== Material shown ==

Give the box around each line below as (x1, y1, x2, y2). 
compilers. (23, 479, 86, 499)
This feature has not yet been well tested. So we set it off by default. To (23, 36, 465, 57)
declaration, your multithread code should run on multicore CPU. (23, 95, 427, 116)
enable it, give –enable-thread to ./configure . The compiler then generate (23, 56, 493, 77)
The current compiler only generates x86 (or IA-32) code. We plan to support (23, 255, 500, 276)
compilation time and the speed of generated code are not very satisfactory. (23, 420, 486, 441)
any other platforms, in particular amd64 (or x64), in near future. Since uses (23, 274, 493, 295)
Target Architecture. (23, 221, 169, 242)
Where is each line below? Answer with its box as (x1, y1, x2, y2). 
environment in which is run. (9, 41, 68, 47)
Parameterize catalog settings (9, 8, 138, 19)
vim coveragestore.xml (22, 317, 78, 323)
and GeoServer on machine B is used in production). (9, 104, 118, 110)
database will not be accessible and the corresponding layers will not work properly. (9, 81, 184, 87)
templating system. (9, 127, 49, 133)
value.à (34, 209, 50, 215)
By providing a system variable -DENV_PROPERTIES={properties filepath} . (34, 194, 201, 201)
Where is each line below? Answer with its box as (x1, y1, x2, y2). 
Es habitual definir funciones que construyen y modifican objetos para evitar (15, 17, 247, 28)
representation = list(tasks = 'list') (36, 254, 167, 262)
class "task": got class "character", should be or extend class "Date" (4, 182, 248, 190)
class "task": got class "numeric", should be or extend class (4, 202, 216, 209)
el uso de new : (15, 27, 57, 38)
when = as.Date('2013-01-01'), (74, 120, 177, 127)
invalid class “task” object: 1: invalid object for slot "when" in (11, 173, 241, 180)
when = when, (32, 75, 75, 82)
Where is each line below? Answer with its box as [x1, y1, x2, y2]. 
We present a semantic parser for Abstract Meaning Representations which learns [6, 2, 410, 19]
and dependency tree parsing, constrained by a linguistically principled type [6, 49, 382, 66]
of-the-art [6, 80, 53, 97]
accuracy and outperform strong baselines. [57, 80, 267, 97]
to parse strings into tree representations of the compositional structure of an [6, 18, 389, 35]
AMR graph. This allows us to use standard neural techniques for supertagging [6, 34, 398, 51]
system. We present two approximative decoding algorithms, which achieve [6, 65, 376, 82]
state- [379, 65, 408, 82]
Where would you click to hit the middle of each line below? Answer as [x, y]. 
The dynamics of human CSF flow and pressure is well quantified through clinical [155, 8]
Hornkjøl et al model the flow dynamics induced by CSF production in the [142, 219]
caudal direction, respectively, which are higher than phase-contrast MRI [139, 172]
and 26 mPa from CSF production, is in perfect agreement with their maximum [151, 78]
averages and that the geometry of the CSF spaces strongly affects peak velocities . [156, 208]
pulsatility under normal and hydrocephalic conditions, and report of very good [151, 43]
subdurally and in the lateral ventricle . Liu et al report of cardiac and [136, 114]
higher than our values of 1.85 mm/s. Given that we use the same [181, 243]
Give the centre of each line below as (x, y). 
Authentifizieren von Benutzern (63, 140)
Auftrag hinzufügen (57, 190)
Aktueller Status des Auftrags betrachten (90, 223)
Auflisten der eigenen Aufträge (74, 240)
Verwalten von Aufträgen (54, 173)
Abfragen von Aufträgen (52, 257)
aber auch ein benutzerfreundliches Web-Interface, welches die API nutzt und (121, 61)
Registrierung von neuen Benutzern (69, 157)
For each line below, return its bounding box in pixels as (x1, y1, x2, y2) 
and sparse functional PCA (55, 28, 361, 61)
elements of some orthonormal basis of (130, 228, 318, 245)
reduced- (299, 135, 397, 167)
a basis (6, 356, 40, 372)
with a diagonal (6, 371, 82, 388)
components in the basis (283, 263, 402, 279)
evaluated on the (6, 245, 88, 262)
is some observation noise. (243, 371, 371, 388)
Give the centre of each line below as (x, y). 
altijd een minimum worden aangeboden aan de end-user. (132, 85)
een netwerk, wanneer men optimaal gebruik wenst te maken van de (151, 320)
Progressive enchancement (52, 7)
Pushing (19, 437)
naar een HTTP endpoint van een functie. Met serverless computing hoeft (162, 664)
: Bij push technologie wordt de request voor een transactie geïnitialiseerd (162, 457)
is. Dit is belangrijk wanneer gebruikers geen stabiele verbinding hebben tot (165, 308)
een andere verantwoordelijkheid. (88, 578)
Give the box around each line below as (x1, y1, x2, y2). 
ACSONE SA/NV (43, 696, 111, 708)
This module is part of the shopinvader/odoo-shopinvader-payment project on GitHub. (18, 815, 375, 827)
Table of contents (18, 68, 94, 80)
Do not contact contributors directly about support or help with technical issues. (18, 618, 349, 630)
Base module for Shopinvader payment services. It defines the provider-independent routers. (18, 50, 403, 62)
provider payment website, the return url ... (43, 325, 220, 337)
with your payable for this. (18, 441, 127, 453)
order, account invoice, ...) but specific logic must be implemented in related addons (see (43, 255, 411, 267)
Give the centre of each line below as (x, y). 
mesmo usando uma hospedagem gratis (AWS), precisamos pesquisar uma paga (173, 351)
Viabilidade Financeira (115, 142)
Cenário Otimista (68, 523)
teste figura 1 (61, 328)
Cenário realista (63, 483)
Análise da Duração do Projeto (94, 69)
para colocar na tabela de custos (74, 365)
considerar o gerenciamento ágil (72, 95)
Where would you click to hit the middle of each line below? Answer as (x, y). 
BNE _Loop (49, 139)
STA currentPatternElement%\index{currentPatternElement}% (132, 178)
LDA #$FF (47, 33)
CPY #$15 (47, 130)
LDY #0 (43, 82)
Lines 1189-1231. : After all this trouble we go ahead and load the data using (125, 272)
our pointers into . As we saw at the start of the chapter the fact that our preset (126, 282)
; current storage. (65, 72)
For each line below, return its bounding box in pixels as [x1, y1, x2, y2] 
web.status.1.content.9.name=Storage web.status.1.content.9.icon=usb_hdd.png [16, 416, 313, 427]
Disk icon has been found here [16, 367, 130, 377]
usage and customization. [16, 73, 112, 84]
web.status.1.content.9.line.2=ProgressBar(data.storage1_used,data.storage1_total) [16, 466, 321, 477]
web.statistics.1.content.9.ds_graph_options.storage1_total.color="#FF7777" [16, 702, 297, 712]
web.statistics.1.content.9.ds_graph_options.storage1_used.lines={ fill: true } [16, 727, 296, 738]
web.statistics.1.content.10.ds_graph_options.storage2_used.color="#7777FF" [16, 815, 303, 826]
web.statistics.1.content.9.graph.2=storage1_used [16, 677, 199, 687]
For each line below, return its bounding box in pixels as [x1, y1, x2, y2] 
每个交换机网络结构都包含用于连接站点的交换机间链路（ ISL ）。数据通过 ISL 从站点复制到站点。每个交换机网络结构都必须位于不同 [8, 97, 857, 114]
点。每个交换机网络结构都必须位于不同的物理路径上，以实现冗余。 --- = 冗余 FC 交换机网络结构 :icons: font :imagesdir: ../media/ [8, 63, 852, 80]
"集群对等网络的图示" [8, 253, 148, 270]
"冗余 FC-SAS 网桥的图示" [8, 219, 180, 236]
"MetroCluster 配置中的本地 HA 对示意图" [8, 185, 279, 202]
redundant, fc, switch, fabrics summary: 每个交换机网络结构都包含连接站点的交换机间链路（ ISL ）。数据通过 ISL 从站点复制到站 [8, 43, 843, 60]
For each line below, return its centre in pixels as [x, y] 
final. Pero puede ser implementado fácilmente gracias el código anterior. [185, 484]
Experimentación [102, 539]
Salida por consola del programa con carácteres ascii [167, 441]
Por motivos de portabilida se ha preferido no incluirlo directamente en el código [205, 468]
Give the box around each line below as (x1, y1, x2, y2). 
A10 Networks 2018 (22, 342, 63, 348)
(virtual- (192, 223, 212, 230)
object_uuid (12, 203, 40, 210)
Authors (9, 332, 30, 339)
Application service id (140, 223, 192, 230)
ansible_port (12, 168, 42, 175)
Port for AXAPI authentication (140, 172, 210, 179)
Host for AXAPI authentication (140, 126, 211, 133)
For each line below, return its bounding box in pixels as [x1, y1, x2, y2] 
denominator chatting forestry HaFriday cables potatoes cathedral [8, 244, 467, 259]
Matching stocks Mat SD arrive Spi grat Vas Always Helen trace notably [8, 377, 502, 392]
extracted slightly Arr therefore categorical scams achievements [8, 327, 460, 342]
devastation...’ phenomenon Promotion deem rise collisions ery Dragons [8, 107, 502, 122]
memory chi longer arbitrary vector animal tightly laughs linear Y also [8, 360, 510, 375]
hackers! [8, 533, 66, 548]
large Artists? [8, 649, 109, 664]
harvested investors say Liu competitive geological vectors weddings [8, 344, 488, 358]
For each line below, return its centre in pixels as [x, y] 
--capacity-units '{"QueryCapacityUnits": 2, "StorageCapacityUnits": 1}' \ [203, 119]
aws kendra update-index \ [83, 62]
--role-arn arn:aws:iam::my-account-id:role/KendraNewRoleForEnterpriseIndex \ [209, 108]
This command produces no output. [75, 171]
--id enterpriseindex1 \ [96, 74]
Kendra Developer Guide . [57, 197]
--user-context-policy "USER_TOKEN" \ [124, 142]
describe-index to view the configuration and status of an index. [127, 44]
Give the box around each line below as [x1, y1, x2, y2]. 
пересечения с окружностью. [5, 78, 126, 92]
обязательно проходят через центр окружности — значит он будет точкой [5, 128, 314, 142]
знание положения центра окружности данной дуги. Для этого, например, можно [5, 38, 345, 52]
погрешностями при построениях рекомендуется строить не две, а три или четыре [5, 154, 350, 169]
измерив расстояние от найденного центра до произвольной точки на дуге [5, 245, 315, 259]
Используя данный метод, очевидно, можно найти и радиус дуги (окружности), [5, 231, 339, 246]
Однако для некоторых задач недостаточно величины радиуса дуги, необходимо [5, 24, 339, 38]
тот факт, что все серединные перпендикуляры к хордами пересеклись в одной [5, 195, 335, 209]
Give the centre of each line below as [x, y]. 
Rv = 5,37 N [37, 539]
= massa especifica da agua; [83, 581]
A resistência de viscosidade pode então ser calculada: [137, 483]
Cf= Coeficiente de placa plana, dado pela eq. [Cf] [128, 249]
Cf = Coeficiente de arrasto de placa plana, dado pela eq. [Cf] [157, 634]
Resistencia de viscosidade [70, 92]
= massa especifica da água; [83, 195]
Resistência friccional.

===

__Exercise requirements__
Return, please, the lines of the data from the first through the line containing "declaration, your multithread", both kept, exactly as they stand and nothing more.

__Task output__
Give the box around each line below as (x1, y1, x2, y2). 
compilers. (23, 479, 86, 499)
This feature has not yet been well tested. So we set it off by default. To (23, 36, 465, 57)
declaration, your multithread code should run on multicore CPU. (23, 95, 427, 116)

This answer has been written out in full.